◆ Work instruction
Extract the run of lines that starts at the top of the records below and ends at the line with "your windows with", keeping both ends and excluding pictures.

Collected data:
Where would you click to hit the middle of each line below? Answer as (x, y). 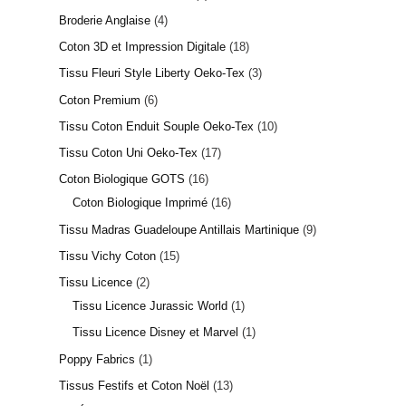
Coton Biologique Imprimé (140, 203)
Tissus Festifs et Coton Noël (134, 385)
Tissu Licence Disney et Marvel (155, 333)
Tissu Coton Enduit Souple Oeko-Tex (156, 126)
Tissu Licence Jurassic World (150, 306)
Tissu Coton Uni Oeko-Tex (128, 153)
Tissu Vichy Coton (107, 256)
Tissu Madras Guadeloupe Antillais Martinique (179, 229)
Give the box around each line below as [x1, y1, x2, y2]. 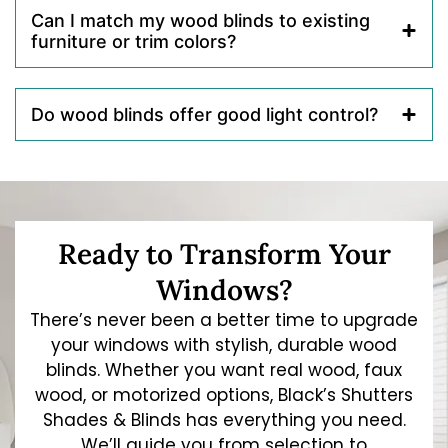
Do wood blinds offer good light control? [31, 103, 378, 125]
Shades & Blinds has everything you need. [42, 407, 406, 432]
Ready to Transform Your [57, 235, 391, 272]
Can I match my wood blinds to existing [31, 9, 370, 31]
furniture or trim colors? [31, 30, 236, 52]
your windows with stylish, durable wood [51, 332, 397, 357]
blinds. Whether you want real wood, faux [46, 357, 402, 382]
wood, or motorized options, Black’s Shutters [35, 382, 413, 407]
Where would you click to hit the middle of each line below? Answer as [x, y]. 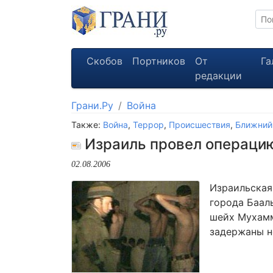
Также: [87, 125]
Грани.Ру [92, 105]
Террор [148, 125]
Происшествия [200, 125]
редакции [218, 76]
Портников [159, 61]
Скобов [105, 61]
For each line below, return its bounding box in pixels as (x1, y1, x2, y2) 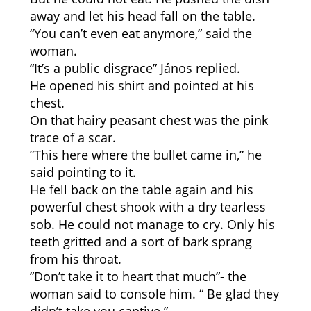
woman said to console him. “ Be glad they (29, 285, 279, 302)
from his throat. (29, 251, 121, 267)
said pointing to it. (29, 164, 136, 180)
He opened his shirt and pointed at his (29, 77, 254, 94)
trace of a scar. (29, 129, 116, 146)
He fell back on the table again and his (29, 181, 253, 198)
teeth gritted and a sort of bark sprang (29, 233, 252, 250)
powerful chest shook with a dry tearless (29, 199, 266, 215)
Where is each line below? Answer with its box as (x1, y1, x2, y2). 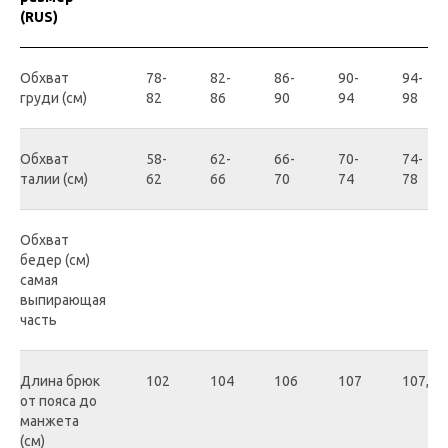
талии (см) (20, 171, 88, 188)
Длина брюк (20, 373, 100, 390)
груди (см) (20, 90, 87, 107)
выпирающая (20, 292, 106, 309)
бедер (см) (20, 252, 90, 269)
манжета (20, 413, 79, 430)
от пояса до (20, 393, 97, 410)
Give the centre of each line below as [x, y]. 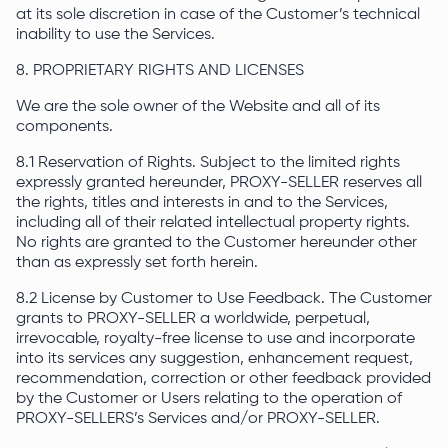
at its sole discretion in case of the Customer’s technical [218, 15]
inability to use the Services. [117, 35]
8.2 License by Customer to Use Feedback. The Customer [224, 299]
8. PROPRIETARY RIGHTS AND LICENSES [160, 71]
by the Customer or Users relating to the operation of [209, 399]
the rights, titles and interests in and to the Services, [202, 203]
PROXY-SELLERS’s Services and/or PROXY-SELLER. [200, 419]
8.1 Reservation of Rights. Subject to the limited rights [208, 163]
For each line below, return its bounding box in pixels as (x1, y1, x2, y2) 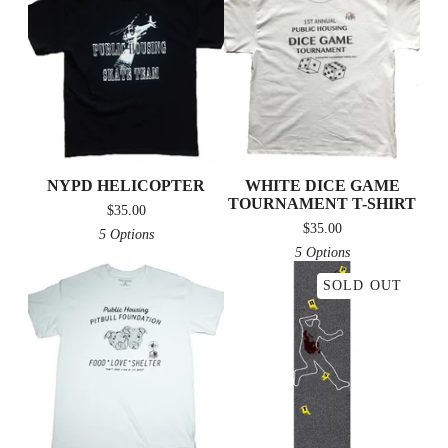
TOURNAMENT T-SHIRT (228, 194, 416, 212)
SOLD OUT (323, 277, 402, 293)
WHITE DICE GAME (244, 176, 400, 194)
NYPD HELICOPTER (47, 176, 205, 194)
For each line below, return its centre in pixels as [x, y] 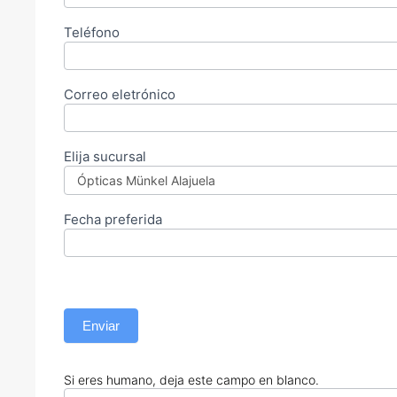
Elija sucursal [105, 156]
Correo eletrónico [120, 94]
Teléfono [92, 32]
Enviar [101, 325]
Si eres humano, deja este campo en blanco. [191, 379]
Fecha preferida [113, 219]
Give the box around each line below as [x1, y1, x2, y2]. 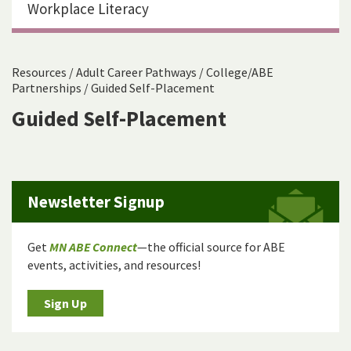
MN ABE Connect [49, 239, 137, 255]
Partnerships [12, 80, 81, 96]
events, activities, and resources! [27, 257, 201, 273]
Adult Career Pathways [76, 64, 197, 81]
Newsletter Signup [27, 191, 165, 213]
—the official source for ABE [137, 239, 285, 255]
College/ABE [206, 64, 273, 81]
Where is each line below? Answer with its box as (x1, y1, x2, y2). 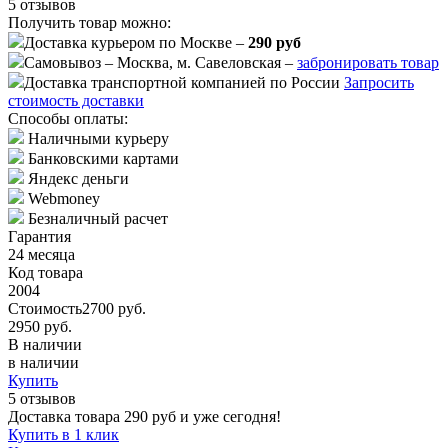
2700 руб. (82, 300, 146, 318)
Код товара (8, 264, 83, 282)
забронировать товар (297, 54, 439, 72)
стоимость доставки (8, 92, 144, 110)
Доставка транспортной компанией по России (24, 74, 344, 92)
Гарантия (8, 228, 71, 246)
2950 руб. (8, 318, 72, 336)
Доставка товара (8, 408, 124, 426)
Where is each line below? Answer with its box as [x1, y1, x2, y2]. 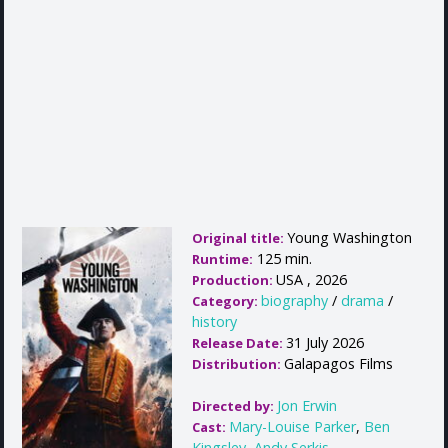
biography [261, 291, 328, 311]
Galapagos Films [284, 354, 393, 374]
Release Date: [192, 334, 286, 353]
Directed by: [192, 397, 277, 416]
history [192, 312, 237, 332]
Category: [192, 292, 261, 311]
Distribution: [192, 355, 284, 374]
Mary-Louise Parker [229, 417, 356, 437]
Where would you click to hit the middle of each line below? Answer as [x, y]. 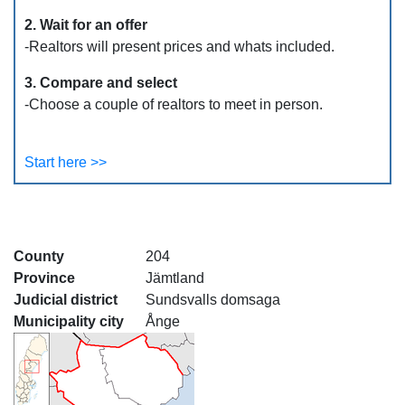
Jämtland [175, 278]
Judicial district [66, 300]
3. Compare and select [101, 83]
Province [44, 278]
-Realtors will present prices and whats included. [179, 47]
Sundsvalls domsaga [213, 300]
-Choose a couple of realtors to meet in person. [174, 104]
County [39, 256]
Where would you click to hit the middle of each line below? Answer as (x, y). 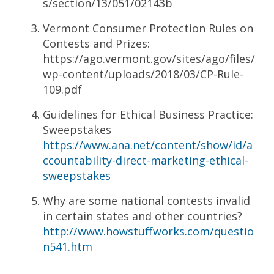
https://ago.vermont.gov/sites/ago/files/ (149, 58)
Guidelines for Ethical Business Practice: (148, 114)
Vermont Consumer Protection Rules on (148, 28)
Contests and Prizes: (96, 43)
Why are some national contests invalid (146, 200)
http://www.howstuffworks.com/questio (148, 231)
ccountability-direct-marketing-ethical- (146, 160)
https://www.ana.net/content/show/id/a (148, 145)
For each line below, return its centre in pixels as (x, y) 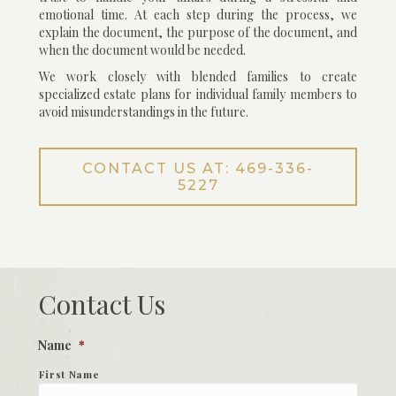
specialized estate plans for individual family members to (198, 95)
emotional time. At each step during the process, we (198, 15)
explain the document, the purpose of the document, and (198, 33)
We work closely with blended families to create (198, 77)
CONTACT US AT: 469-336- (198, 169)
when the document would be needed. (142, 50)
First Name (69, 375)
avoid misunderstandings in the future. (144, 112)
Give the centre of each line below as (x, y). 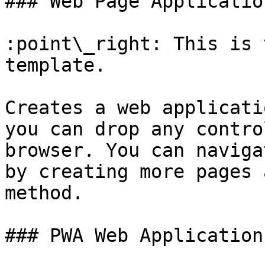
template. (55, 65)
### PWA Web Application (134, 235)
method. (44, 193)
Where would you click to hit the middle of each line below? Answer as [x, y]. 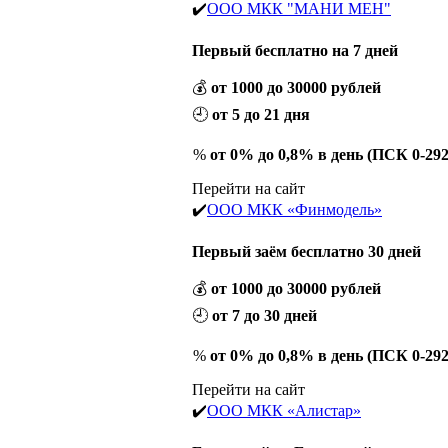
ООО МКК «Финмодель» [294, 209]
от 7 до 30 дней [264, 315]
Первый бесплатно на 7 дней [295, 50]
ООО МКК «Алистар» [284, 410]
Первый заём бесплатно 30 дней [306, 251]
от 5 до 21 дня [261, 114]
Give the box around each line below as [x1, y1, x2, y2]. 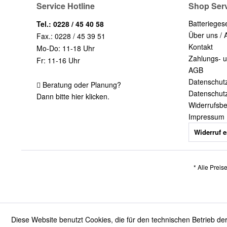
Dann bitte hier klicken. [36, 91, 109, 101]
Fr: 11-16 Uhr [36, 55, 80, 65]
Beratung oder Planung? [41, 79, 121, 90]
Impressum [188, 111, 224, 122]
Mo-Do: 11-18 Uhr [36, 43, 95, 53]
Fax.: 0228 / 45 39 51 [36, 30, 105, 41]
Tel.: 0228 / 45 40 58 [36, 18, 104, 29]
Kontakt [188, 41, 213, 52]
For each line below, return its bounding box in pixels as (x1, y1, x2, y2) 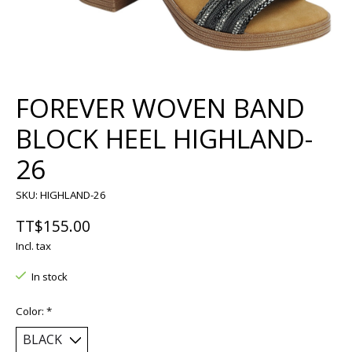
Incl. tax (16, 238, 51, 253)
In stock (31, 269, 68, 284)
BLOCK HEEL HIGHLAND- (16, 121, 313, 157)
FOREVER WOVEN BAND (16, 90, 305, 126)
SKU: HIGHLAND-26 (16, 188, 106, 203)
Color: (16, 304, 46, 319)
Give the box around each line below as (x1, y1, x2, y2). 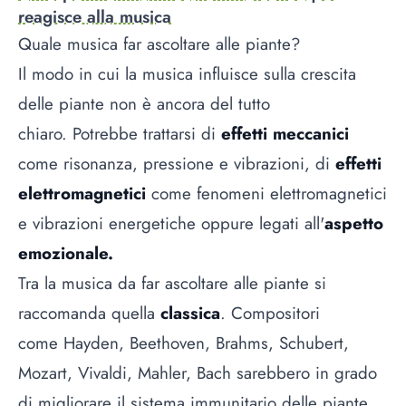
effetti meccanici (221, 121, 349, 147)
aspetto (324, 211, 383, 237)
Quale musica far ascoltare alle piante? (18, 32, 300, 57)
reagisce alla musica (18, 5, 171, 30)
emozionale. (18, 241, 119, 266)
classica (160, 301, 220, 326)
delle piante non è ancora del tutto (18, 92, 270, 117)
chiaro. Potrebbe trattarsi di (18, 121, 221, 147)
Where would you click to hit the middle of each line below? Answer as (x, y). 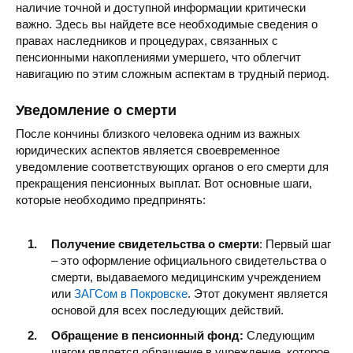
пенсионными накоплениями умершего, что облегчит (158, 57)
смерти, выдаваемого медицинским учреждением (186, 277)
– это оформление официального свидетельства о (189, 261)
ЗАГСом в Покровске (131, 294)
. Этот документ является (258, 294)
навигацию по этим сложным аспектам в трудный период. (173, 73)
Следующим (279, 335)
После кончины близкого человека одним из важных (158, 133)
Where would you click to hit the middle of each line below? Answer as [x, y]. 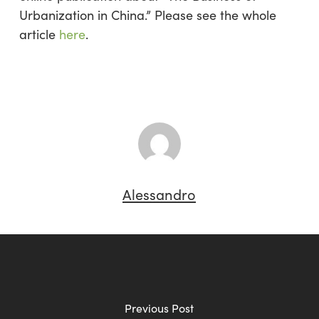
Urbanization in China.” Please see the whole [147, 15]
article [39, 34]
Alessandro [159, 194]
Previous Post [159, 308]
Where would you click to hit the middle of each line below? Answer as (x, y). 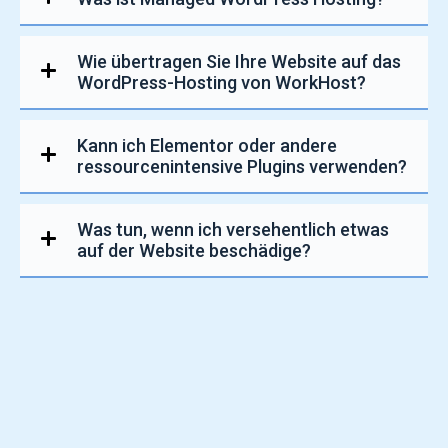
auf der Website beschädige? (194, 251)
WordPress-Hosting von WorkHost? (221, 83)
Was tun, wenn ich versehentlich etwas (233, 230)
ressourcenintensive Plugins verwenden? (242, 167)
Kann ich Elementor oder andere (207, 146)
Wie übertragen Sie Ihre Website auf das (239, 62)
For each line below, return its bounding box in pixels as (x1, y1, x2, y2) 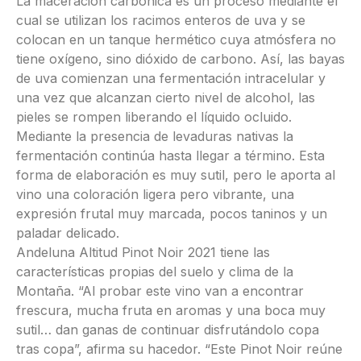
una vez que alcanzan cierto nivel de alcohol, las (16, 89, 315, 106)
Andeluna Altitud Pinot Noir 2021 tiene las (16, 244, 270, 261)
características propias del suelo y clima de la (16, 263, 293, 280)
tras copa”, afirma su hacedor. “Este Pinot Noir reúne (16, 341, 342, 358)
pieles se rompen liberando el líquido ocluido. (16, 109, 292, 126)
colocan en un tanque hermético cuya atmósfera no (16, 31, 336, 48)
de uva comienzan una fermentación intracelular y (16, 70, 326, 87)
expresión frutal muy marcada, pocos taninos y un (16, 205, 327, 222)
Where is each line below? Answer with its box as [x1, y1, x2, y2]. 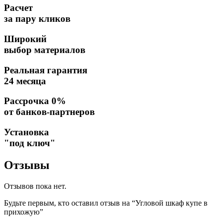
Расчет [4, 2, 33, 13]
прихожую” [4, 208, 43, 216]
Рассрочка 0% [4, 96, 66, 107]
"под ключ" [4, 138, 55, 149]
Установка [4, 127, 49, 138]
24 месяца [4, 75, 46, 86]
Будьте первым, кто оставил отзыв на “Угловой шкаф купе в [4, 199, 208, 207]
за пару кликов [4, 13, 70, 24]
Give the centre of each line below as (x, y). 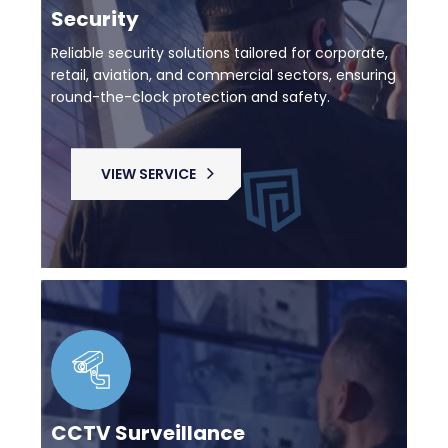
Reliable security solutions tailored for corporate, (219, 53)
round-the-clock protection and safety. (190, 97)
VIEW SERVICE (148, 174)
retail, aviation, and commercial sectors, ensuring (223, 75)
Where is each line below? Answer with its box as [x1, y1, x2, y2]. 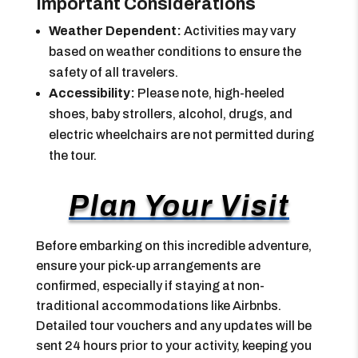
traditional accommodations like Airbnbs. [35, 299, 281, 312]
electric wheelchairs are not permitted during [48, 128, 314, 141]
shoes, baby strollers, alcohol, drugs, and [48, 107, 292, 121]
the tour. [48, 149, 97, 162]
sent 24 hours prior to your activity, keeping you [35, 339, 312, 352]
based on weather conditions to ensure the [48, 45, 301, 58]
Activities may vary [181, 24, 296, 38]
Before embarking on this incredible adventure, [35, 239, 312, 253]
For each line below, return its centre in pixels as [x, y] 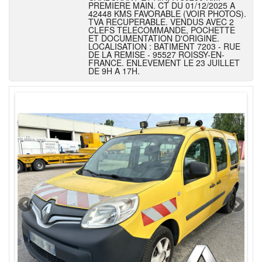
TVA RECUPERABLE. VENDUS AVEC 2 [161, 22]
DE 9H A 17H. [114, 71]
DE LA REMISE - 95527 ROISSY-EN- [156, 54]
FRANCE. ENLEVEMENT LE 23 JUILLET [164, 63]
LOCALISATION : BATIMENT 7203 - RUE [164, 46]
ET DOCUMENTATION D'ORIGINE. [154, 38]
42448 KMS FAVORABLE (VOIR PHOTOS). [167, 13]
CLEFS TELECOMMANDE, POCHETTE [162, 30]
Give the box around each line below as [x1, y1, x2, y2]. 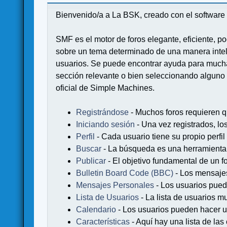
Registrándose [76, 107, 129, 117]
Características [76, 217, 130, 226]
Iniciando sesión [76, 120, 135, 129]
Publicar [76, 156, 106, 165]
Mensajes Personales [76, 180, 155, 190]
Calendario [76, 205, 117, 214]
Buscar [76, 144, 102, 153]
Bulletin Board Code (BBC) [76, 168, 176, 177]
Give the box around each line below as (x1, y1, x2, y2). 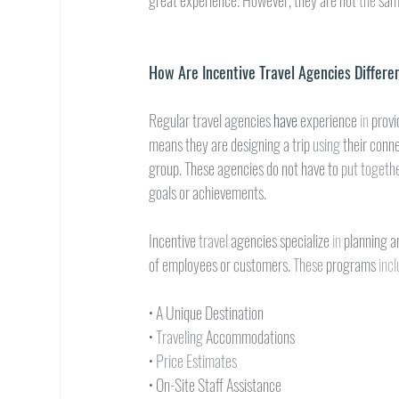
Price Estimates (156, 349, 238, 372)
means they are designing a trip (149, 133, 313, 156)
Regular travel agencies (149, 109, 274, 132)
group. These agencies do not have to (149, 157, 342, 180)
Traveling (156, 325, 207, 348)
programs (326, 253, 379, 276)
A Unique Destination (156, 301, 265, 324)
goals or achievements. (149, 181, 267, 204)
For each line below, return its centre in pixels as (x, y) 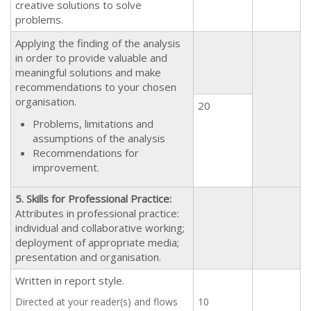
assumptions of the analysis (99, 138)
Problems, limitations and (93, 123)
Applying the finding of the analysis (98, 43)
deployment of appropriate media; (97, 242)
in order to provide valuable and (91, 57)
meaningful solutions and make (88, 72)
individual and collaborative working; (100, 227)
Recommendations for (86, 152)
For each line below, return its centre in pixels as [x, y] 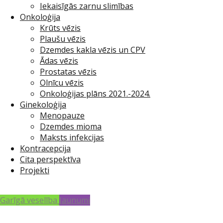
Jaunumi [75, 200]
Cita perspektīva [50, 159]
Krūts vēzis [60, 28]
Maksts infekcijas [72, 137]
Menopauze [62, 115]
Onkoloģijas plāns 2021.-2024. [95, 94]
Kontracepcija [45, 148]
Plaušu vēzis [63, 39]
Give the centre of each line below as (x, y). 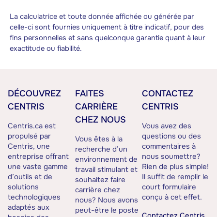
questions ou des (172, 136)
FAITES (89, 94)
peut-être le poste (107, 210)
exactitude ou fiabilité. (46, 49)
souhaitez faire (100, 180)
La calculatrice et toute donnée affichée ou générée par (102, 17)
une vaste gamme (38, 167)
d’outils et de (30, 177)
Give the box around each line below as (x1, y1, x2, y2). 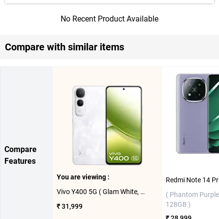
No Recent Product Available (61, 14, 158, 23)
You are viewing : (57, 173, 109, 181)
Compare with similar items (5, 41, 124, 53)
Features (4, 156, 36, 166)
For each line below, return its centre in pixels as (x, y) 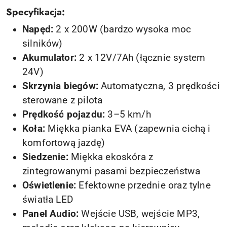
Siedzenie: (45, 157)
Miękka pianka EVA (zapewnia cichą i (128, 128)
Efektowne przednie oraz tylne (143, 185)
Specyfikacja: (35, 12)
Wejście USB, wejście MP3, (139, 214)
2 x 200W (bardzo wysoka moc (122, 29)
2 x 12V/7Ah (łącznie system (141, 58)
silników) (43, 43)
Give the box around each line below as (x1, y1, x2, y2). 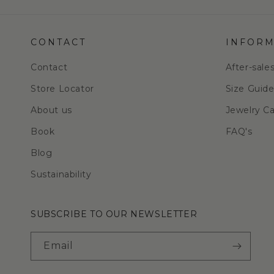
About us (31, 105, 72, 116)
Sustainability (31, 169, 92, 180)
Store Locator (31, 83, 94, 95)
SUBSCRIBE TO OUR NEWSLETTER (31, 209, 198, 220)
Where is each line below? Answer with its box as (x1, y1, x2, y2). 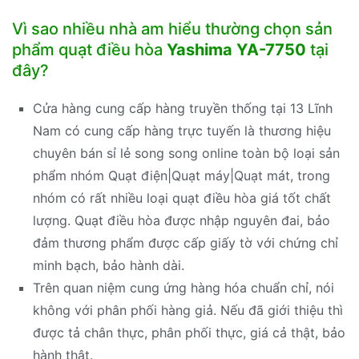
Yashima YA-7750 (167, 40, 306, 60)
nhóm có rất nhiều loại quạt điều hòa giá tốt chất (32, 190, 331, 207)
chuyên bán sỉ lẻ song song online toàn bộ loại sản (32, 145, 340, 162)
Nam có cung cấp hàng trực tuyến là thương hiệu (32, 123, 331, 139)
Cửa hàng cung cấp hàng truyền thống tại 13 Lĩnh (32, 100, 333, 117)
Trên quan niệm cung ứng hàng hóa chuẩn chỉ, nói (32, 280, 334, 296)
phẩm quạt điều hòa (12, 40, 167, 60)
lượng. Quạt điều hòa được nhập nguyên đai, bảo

◆ Solution for this problem
Where would you click to hit the middle of each line below? Answer as (x, y). 
Coton Biologique Imprimé (140, 203)
Tissus Festifs et Coton Noël (134, 385)
Tissu Licence Disney et Marvel (155, 333)
Tissu Coton Enduit Souple Oeko-Tex (156, 126)
Tissu Licence Jurassic World (150, 306)
Tissu Coton Uni Oeko-Tex (128, 153)
Tissu Vichy Coton (107, 256)
Tissu Madras Guadeloupe Antillais Martinique (179, 229)
Give the box around each line below as [x1, y1, x2, y2]. 
Do wood blinds offer good light control? [31, 103, 378, 125]
Shades & Blinds has everything you need. [42, 407, 406, 432]
Ready to Transform Your [57, 235, 391, 272]
Can I match my wood blinds to existing [31, 9, 370, 31]
furniture or trim colors? [31, 30, 236, 52]
your windows with stylish, durable wood [51, 332, 397, 357]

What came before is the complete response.